# My Name is Dark Maroony and I Have Been Abducted By Aliens --Twice.



## Goldenrod (Jan 29, 2020)

I Hope That My Schwinn Brothers Can Hear This.
My Name is Dark Maroony and I Have Been Abducted By Aliens --Twice.

By Ray Spangler and Al Blum

           During my first abduction, I was trapped in a bright room where a brutish Evil Doer removed my Whizzer motor kit. Then I was left for dead for fifty years in Ohio. Sometimes, I was passed around like an Eskimo's wife. * I lived on the memory of how l rolled at the speed of a tornado and barked down hills.
            Just a few days ago, I was ruthlessly dismembered and forced into solitary confinement within two cardboard rectangles. I passed out and then tried to sleep until I saw daylight. The IQ level must be low in Illinois. My message of distress went unread.  I was then probed and washed by two wrinkled and calloused older aliens. Then I got my fenders massaged with a Joe Cargola roller. The two, timeworn Boomers probed and tickled every one of my nooks and crannies. I was helpless and unable to ward off their improper advances. After my wheels were bolted back on, I tried to make a break for it but the virile, hyper-masculine, alien (wearing the black hat) held onto me with his powerful, muscular grip. The other one worked feverously and hung a Whizzer kit all over me, hiding some of my scars. It must have been well hung because I sparked to life. I can’t tell if the_y used_ my old engine kit because its number is down by my family jewelry.
              I soon smelled like the two aliens who whooped with joy when my power plant rumbled to life. These two creatures seem rather dim because they kept forgetting what they went downstairs to get, but I soon scooted around the hard, black circle as fast as I did in my youth.
Now I stand in a line of recently-painted Schwinn Stallions. I am slowly getting an inferiority complex but I know that I am loved as a rare and lucky survivor. One of the oldest Schwinns whispered to me, “When the Illinois Boys get you--you stay got”, so I have settled in for a long winter’s nap, with ripe sugar plums putting out smoke rings around in my head tube. My high-born destiny has been secured.

            Thanks be to the ”Alien” Classic American Bike Exchanger (CABE), who is known as John Gailey. He hovers around Pittsburg. Dark Maroony was so tightly packed that the clever little fellow couldn’t escape.

            Please note: This WZ model frame was sold as just a complete bike and never had a Whizzer on it, but I never let facts stand in the way of a mediocre story.

* When Commodore Perry was making arrangements for his dash for the pole, He learned of the local saying, “If you lend out your sled it may come back broken but if you lend out your wife, she always comes back happy.” Perry didn’t want to offend the custom of bed warming or the plump Women Of The North, despite the fact that their hygiene standards and the number of fleas per person were not what he was used to.

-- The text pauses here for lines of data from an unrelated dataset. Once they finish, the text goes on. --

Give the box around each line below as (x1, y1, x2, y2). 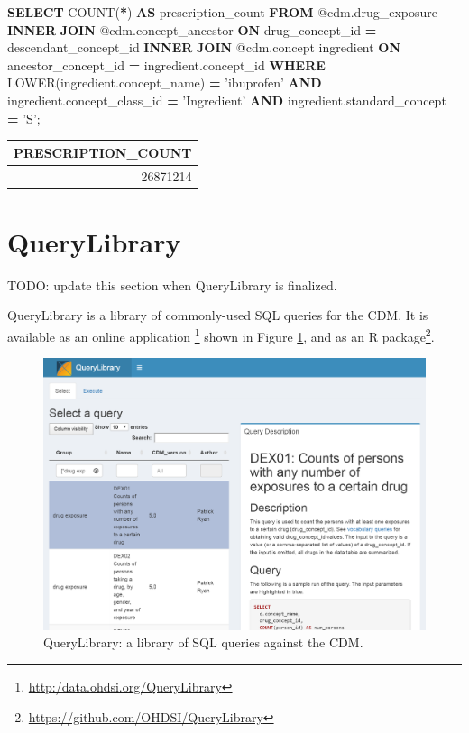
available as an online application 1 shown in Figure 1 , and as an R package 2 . (7, 324, 435, 345)
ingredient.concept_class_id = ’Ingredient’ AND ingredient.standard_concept (7, 90, 446, 109)
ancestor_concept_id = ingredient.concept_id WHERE (7, 55, 326, 74)
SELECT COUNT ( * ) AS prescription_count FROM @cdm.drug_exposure (7, 3, 437, 21)
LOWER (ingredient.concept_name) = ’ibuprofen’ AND (7, 73, 322, 92)
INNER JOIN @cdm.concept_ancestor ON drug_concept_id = (7, 20, 377, 39)
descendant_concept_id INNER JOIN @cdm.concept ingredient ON (7, 38, 401, 57)
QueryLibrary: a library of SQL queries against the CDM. (43, 633, 363, 652)
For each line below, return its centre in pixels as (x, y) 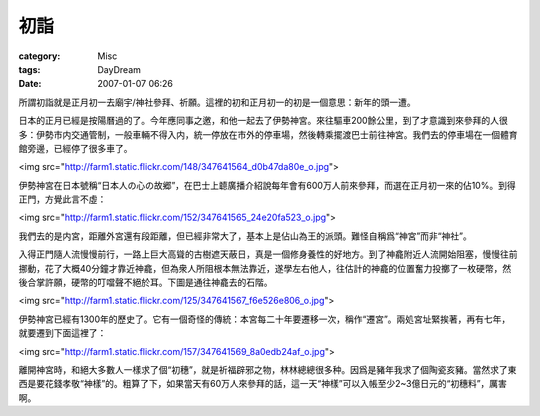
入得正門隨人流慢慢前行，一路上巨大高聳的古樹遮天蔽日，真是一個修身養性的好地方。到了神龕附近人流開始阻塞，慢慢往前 (268, 254)
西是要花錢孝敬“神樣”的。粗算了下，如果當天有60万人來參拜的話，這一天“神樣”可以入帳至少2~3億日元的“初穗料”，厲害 (262, 384)
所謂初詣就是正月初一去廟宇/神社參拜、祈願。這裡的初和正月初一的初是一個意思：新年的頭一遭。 (217, 102)
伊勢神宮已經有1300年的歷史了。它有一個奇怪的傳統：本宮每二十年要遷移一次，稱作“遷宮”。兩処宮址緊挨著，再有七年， (264, 319)
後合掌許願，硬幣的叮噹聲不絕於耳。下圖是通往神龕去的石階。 (145, 282)
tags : (29, 69)
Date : (30, 84)
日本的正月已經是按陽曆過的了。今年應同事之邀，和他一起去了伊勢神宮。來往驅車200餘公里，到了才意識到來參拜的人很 (263, 121)
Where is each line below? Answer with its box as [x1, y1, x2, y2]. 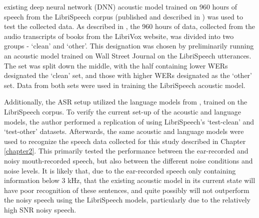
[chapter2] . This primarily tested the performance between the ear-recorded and [4, 145, 248, 156]
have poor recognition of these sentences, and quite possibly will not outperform [4, 184, 249, 195]
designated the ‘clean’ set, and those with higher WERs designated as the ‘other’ [4, 70, 252, 80]
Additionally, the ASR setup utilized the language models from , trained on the [4, 96, 247, 107]
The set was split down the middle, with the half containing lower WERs [4, 60, 228, 70]
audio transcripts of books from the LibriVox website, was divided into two [4, 30, 234, 41]
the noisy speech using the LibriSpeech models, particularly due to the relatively [4, 194, 251, 205]
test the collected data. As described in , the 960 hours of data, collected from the [4, 21, 255, 31]
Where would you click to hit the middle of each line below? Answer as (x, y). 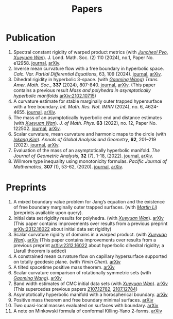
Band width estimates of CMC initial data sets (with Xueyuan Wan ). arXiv (90, 284)
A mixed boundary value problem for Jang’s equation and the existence (89, 201)
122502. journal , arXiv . (37, 128)
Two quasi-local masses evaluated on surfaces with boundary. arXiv (86, 305)
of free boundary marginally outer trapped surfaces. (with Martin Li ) (85, 207)
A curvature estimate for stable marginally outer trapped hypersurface (88, 101)
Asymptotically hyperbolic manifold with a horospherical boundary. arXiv (90, 294)
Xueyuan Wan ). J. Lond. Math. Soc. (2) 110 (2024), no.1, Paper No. (83, 58)
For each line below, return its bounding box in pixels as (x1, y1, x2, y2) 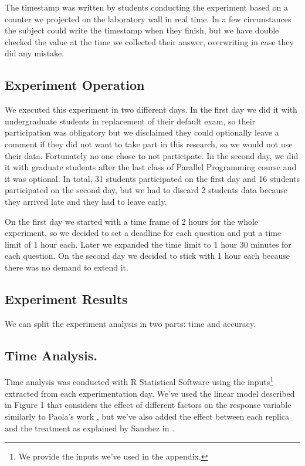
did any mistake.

When Mrs. Perry arrived for the “reached-the-pole” ceremony, the generous husbands hung around her with thoughts of reciprocation, but the proper Victorian lady quickly became enlightened and then appalled, so there may have been some awkward private conversations, but important history was made and no sleds had been broken.

Re-printed from the National Whizzer Newsletter


----------



## bricycle (Jan 29, 2020)

Just what you needed...


----------



## SteveF (Jan 29, 2020)

Great story! The aliens did well.


----------



## John Gailey (Jan 30, 2020)

Spectacular!


----------